Location: Soil Dynamics Research2012 Annual Report
1a. Objectives (from AD-416):
There is an urgent need to develop organic waste management systems in the southeastern United States that preserve and improve the soil resources and provide for environmental quality. The objectives of this project are to: 1) develop improved management practices and/or technologies for using manures and other byproducts (e.g., FGD gypsum) to reduce nutrient loss to the environment; 2) determine and compare the impacts of poultry litter and fertilizer application practices on atmospheric emissions of greenhouse gases; and 3) in cooperation with other ARS locations, develop and evaluate new technologies (e.g., subsurface banding) for the application of poultry litter in agricultural systems.

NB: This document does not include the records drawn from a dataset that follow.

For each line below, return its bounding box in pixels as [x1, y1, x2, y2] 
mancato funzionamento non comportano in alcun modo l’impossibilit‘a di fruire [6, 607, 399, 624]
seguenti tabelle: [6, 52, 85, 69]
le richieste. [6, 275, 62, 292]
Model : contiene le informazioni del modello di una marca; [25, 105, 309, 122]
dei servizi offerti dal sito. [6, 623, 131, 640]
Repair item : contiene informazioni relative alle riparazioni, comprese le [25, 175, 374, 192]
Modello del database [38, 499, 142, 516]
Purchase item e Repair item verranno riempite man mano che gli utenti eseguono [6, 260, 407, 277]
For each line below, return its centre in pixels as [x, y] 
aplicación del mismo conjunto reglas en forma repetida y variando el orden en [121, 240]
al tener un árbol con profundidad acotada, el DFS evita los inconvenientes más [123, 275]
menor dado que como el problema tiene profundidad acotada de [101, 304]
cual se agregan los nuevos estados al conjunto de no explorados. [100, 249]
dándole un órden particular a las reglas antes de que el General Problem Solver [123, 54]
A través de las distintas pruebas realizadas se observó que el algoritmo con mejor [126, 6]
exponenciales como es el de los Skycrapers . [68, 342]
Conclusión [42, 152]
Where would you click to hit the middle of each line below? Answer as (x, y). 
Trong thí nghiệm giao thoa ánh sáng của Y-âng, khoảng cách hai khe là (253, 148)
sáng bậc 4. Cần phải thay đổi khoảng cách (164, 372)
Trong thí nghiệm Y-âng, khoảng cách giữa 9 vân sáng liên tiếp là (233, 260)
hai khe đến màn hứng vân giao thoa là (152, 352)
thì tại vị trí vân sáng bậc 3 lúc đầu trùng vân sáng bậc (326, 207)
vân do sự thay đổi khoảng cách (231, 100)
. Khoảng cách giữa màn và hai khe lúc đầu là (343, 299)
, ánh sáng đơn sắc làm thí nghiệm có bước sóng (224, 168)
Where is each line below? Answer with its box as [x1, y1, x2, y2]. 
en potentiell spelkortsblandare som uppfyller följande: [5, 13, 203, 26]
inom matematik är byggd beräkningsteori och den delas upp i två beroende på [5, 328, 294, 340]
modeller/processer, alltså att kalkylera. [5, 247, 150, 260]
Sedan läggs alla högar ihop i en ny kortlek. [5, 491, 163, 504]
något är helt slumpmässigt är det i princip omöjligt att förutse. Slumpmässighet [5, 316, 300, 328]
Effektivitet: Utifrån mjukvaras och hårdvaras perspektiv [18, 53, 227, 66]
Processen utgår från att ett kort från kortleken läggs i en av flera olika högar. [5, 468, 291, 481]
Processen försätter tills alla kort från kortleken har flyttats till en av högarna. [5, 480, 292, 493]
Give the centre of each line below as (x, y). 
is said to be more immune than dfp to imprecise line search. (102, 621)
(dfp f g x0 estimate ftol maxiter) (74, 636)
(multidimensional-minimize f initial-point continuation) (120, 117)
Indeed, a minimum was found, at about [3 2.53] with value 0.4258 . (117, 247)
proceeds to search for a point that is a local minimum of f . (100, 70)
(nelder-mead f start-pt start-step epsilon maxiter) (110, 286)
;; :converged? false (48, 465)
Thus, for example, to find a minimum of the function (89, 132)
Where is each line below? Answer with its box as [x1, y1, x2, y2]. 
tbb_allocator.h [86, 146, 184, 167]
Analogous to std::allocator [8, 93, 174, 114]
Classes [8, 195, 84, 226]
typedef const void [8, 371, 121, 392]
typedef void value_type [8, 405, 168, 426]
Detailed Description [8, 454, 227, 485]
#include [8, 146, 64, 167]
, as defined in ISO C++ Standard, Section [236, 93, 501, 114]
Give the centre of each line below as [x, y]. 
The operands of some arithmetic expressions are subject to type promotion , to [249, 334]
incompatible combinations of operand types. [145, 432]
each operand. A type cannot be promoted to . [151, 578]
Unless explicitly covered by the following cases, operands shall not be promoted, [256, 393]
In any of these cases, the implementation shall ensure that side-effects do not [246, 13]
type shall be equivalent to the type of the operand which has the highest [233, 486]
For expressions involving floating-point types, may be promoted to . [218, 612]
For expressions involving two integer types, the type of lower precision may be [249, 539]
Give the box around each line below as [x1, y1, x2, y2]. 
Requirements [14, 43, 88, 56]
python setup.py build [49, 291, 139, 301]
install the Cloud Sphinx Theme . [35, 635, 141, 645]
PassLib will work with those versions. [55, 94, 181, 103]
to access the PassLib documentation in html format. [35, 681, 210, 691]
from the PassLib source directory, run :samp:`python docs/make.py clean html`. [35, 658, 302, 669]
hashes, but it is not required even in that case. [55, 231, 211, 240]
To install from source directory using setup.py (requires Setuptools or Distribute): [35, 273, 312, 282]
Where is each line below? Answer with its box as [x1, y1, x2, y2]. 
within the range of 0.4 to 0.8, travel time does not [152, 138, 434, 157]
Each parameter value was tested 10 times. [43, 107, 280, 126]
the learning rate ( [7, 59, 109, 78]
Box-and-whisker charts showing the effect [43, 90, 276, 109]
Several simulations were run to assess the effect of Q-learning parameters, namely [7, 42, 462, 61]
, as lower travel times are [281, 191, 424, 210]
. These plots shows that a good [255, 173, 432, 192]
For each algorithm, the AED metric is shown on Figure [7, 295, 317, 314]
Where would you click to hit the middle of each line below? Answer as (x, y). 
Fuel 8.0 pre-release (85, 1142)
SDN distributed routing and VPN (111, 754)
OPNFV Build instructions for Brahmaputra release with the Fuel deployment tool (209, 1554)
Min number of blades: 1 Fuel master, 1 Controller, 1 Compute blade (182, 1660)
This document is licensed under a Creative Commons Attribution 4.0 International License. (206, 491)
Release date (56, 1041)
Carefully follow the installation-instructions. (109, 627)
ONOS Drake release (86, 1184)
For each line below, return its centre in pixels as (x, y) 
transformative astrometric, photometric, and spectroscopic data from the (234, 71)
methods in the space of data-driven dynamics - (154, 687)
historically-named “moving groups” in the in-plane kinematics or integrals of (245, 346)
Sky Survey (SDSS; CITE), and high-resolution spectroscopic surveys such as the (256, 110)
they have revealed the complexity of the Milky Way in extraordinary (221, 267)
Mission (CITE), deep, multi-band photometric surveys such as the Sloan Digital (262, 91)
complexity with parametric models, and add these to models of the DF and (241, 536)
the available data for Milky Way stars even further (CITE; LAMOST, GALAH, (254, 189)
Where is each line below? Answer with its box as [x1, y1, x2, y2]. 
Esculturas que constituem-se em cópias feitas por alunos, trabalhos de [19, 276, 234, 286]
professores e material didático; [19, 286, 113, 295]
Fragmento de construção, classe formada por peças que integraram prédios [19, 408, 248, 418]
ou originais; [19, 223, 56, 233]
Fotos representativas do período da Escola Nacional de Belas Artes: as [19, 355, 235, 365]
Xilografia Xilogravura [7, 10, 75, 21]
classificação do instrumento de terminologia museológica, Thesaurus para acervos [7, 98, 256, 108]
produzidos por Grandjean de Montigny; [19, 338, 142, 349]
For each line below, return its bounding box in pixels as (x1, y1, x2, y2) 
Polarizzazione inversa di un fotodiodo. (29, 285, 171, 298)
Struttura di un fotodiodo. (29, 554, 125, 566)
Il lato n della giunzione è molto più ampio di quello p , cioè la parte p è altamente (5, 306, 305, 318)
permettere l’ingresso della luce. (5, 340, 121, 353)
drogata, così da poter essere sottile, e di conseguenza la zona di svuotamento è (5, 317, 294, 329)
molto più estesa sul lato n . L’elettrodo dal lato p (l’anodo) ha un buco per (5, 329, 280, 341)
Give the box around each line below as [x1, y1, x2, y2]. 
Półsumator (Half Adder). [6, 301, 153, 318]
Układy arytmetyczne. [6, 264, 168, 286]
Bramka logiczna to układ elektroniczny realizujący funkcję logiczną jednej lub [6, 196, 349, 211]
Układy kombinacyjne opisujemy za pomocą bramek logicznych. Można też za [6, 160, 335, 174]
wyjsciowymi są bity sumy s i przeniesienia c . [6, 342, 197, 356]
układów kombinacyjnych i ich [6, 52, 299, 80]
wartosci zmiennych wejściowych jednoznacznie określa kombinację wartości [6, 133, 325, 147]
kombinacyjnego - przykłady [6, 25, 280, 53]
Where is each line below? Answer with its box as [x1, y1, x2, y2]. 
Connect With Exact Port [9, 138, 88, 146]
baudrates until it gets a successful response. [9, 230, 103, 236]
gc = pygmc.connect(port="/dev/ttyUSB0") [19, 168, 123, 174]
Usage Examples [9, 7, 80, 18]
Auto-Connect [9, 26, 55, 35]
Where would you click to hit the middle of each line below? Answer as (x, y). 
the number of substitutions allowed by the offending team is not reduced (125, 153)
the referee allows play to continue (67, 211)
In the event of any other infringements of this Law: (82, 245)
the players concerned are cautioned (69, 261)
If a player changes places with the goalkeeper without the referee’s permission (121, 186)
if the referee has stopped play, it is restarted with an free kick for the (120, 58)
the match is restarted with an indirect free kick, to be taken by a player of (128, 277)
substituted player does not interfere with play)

1b. Approach (from AD-416):
Application of organic waste to soil can improve soil conditions and provide nutrients needed for plant production. Poultry litter use seems to be a viable option for producers in the Southeastern Region, especially since the bourgeoning poultry industry generates large amounts of manure, and interest in utilizing animal manure as a fertilizer source has increased due to rising costs of inorganic fertilizers. However, improper application of animal manures in agriculture can contribute to environmental degradation such as increased hypoxia, eutrophication of surface waters, human health problems, and greenhouse gas emissions. Because of this growing environmental concern, field and laboratory studies will be established to develop improved methods to utilize waste products for soil and crop benefits while minimizing environmental degradation. In addition, manure’s interaction with tillage and cropping systems is not well understood. Thus, the environmental impact of poultry litter addition to soil must be quantified, and improved management techniques for application need to be developed for sustainable use in agriculture. Studies will be initiated to determine long term effects of poultry litter on plant yields and soil physical properties under various tillage and cropping systems. Different poultry litter application practices, such as subsurface banding, will be evaluated to determine their impact on nutrient loss and greenhouse gas emissions. Soil amendments (e.g., gypsum) will be evaluated to determine the impact on plant responses and the potential to reduce phosphorus (P) loss in runoff. Information acquired in the course of this project will be useful for developing agricultural practices using poultry litter as a nutrient source for environmentally sustainable plant production.
3. Progress Report:
Because of the growing environmental concern regarding organic waste disposal, field and laboratory studies were established to develop improved methods to utilize waste products for soil and crop benefits while minimizing environmental degradation. ARS researchers at the NSDL, Auburn, AL have initiated a series of field studies in Alabama to evaluate the impact of fertilizer and poultry litter application methods as affected by tillage systems on crop production and greenhouse trace gas losses to the atmosphere. A four-trench litter applicator implement was designed, constructed, and used for applying poultry litter in field experiments. This unique equipment was patented in 2010. Studies utilizing the litter applicator have demonstrated a substantial reduction in phosphorus in runoff compared to surface application of poultry litter. Studies of soil Nitrogen (N) mineralization as affected by microorganism populations and manure handling methods were conducted. New municipal solid waste processing technology was studied which reduces volume and provides beneficial reuse applications for soil improvement. Experimental evaluations of alternative tree species (sweetgum, hickory and eastern red cedar vs. pine bark) as an alternative substrate for use in horticulture container production were studied. Research was also conducted on the utilization of gypsum as a soil amendment to reduce Phosphorus (P) losses to the environment from poultry litter applications.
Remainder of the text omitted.